Once cardboard construction was moving along, I grabbed my few students who were ready and I started demonstrating papier mache with newspaper and watered down elmer's.  I talked, again, about crumpling up newspapers or whatnot to help develop the structure inside so that the skeleton wasn't so apparent once covering with newspaper.  And away they went!  Then those students helped others and really... I just got to enjoy watching them figure this all out on their own.  The one biggie that I had to keep saying about the papier mache process was to make sure to SQUEEGEE the newspaper (already dipped in glue) a LOT.  Many kids just kept on slopping it on, and their poor monsters just got soggy.  Other than that, they did a great job!

Taylor's monster papier machined standing next to student monster.

Once that structure was complete, students painted their monsters white and attached a PHYSICAL TEXTURE to their monster.  This texture could really be made out of anything.  I used paper pieces, some kids rolled up newspaper, some cut up construction paper, some used tape, etc.  It was completely up to them.  I even had a student bring in wax and apply, melt crayons, or add on sand!

Taylor's completed monster
with hat made by student.

Then we took a mini break and I we made a UNIT and VALUE unit in their sketchbooks. Check out here for the crash course in color theory and mini project I gave them in preparation for painting their monsters.

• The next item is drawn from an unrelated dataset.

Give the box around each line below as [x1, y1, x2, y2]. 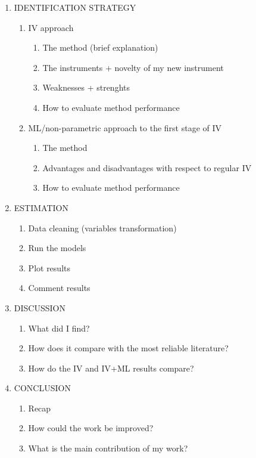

After making their mini tints and shades artwork (see unit above), students were allowed to paint their monsters using acrylic and watercolor.  I wish we had more time available on this, because it seemed a bit rushed at the end.  I would have given them a lot more painting tips and ideas.  Unfortunately, it was the end of the class and so there was a rush to get the monsters painted (because, of course, we then made an animation!).  

Let's not forget the self assessment and reflection!

At this point, we have already done a LOT of reflections in
which everything has been broken down in steps.
Now, I am asking the students to write as a full critique of their work.